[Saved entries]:
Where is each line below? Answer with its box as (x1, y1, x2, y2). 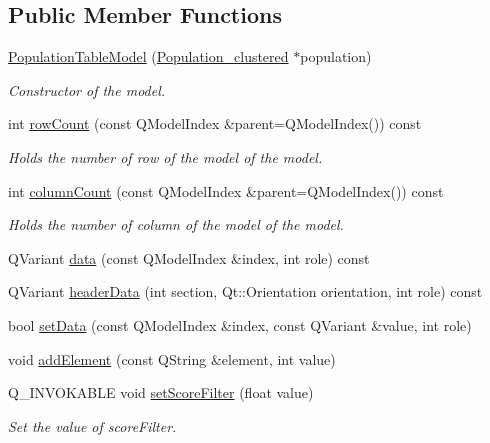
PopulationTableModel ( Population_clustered (8, 46, 289, 67)
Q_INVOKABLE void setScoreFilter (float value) (8, 382, 314, 403)
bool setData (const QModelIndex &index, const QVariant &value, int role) (8, 314, 472, 335)
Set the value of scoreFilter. (8, 415, 177, 436)
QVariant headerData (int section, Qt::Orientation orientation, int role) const (8, 281, 483, 302)
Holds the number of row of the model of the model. (8, 146, 323, 167)
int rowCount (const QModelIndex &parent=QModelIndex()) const (8, 113, 422, 134)
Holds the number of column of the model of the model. (8, 214, 344, 235)
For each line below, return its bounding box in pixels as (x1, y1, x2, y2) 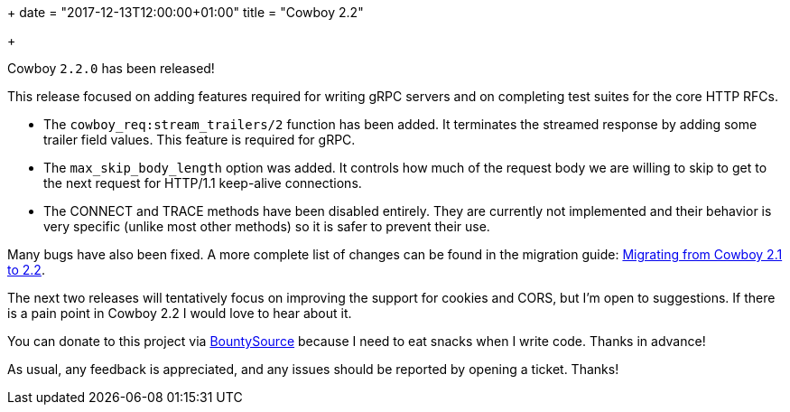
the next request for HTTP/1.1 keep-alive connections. (43, 175, 362, 191)
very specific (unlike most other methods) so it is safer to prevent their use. (43, 219, 490, 234)
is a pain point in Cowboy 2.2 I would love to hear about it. (7, 305, 352, 321)
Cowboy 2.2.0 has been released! (7, 61, 215, 76)
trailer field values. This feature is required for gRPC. (43, 132, 356, 147)
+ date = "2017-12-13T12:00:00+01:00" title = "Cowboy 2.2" (7, 5, 364, 20)
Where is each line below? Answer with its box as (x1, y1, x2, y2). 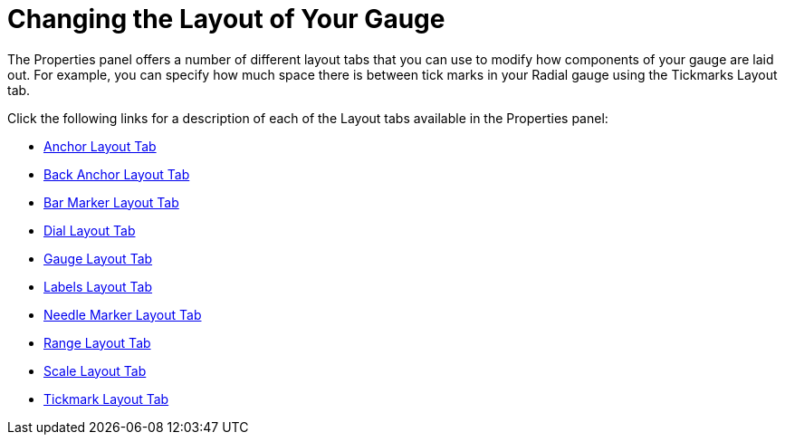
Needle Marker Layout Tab (43, 306, 202, 322)
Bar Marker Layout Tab (43, 194, 179, 210)
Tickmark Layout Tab (43, 390, 169, 407)
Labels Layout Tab (43, 278, 153, 294)
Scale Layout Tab (43, 362, 147, 379)
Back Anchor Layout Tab (43, 166, 190, 182)
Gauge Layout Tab (43, 250, 153, 266)
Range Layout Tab (43, 334, 151, 351)
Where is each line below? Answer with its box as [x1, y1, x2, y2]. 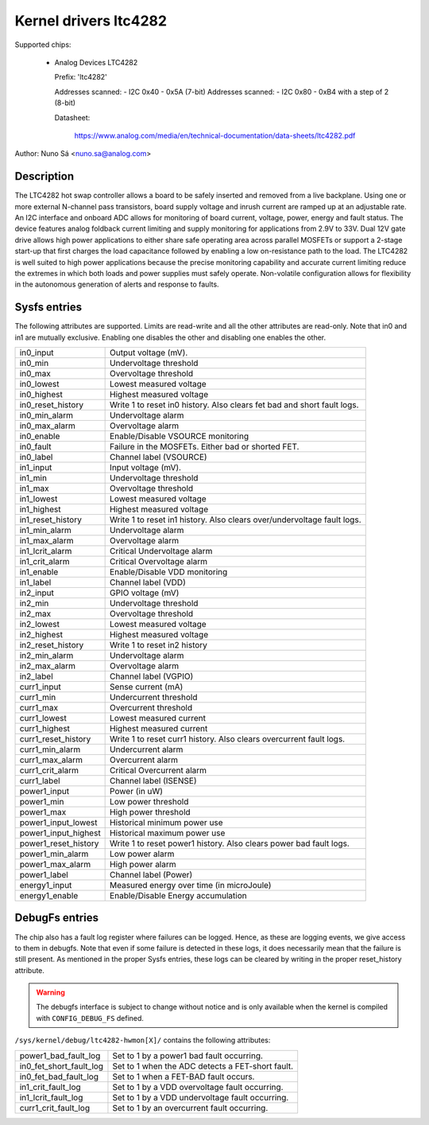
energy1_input [19, 880, 72, 890]
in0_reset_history [19, 399, 83, 410]
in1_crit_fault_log [19, 1081, 81, 1092]
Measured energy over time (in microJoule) [110, 880, 272, 890]
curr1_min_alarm [19, 744, 81, 755]
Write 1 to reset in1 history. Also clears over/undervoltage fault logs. [110, 514, 361, 525]
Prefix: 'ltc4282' [54, 72, 107, 82]
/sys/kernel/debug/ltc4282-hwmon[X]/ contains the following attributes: [14, 1035, 271, 1045]

[Activity]:
Gather all lines of the records that include the word "Holds".

[Answer section]:
Holds the number of row of the model of the model. (8, 146, 323, 167)
Holds the number of column of the model of the model. (8, 214, 344, 235)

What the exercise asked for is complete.